Irã: sucesso internacional, fracasso doméstico

04 de Janeiro de 2018
Por Henry Galsky Ao contrário das manifestações de 2009 – que ficaram conhecidas como Revolução Verde –, os protestos atuais no Irã são menos concentrados na classe média urbana da capital Teerã e estão espalhados pelo país. Sua origem inclusive está na área rural. Como em 2009, apontar a corrupção governamental é parte do quadro mais amplo, mas temos agora um cenário em que o Irã é de fato uma potência regional com vitórias expressivas. Aí reside uma das grandes contradições apontadas pela população iraniana comum. 

O Irã que sustenta Bashar al-Assad na Síria, mantém o Hezbollah no sul do Líbano, arma o Hamas em Gaza, os rebeldes Houthis no Iêmen e tantos outros grupos militares xiitas no Iraque e na região não é o mesmo que apresenta poucas alternativas aos próprios cidadãos. Na Síria, as estimativas de gastos variam entre 6 a 20 bilhões de dólares na empreitada para manter Assad. Neste valor, estão incluídos também custos do repasse ao Hezbollah e a outras milícias em atuação no Oriente Médio. A plataforma de união xiita para estender o poderio iraniano do território nacional até o litoral do Mediterrâneo não tem conseguido solucionar o problema doméstico. 

No Irã, é preciso ter hoje 39 mil rials no bolso para comprar um dólar. O setor bancário deu calote e parte da população perdeu todas as suas economias. De acordo com Parviz Aghili, executivo-chefe do Middle East Bank, a reorganização bancária do país custaria entre 180 e 200 bilhões de dólares, cerca da metade do PIB iraniano. A estimativa é que 30% da população jovem do Irã estejam desempregados.

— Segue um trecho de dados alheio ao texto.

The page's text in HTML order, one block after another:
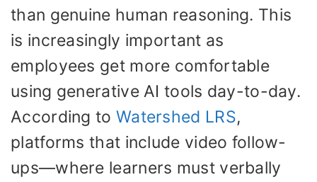
than genuine human reasoning. This
is increasingly important as
employees get more comfortable
using generative AI tools day-to-day.
According to Watershed LRS,
platforms that include video follow-
ups—where learners must verbally
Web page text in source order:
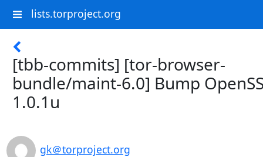
lists.torproject.org
[tbb-commits] [tor-browser-
bundle/maint-6.0] Bump
1.0.1u
gk＠torproject.org
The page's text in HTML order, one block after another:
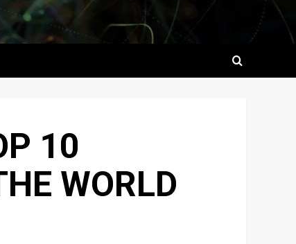
10
WORLD
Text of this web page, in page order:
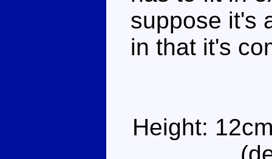
suppose it's
in that it's
Height:
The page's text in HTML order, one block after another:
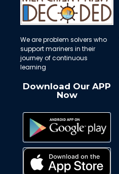
We are problem solvers who
support mariners in their
journey of continuous
learning
Download Our APP
Now

E, para completar, David Goldman, do Asia Times, cita Issa Kalandari, assessor do Ministério do Ambiente, que deixou claro que 50 milhões de iranianos podem ficar sem abastecimento de água graças ao esgotamento de 70% do lençol freático e ao desvio precário realizado nos rios como forma de compensação. 

O cenário não é animador. Mas a ideia de que a população tenha voltado às ruas agora pode sim estar relacionada ao presidente Hassan Rohani. Ao contrário de Mahmoud Ahmadinejad, seu antecessor, Rohani é considerado um “liberal”. Lembrando sempre que a autoridade máxima do país é o aiatolá Ali Khamenei, o líder-supremo. A eleição do presidente nasce a partir do desejo expresso pela população por reformas e entendido pela cúpula do país como uma maneira de seguir adiante com o Acordo Nuclear realizado com os EUA e mais cinco potências internacionais. 

Os cidadãos comuns esperavam de Rohani a condução de uma política de abertura a investimentos internacionais e normalização de relações externas. A recondução do país à comunidade internacional gerou a expectativa de que, diante da impossibilidade de mudanças internas mais profundas, haveria uma maneira de conciliar o regime às demandas dos cidadãos comuns. Por ora, o cenário apresentado acima mostra que nada disso aconteceu. E enquanto a política externa assertiva segue consumindo metade do PIB, a população não percebe mudanças práticas na vida do dia a dia. 

Os iranianos enfrentam um dilema prático de difícil resolução. Precisam de um governo capaz de realizar reformas estruturais. No entanto, para que elas ocorressem, seria preciso abrir mão do projeto internacional ou ao menos reduzir os gastos no exterior de forma substancial. Mas, como atos valem mais que intenções, o governo deixa claro que dá preferência à política de expansão regional. 

A equação, portanto, não se fecha, na medida em que, mesmo discordando da atuação de sua liderança, os iranianos têm poucas expectativas de mudanças reais, uma vez que a cúpula governamental controla a vida política do país sem trégua desde 1979, o ano da “Revolução Islâmica”. O líder supremo, o aiatolá Ali Khamenei, avalia, aprova e veta inclusive os nomes dos candidatos à presidência. Os últimos que discordaram do resultado eleitoral de 2009 – Mir Houssein Mousavi e Mehdi Karroubi, ex-primeiro-ministro e ex-porta-voz do parlamento, respectivamente – cumprem prisão domiciliar desde então. Ou seja, para os iranianos que estão nas ruas, é muito improvável que haja reformas reais das instituições ou a revisão das prioridades governamentais.